Dress code and personal upkeep are particularly high among the cultural values of the Baloch people. The Baloch dress resemble the ancient Parthian equivalent. Surprisingly, no significant changes can be observed in the Balochi dress since ancient history.

Baloch clothing is derived from Parthian clothing, especially Baloch men's pants are very wide like Parthian pants, but narrow near the hem, and twisting causes folds in it.

The Baloch have worn their traditional clothing since ancient times, and this clothing was spread beyond the borders of Balochistan by ancient dynasties. The similarity of the clothing of Baloch men with other geographical regions such as India is as a result of the power of the Iranian ancient dynasties.

Balochi needlework, is a type of Balochi handicrafts which is used on Balochi women's clothing—in some sources—the beginning of this art is 100 to 200 years prior to Islam, and the available evidence indicates that this method of sewing has been common among the Baloch people since the beginning of Islam, and in the Ilkhanate era—especially the Timurid and Safavid eras—has reached its peak.

==Men's dress==
Baloch men wear a dress named jameh or jamak.
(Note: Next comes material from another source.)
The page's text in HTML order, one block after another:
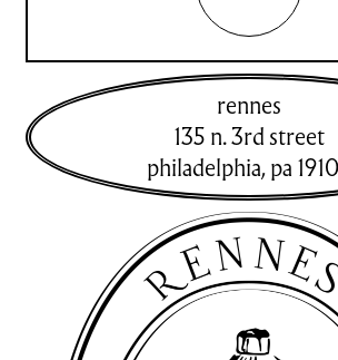
rennes
135 n. 3rd street
philadelphia,pa

It consists of two parts; one is upper body clothing and the other is a loose skirt reaching to the knee. The trouser (shalwar) is approximately 2.2 m wide.

The men's shalwar kameez consists of a very baggy shalwar troser which uses large lengths of cloth. The kameez is also loose, which traditionally is long with long sleeves.

Chakan doz is a hand-embroidered hat of the nobles, this type of hat is made of fabric on which needlework is done.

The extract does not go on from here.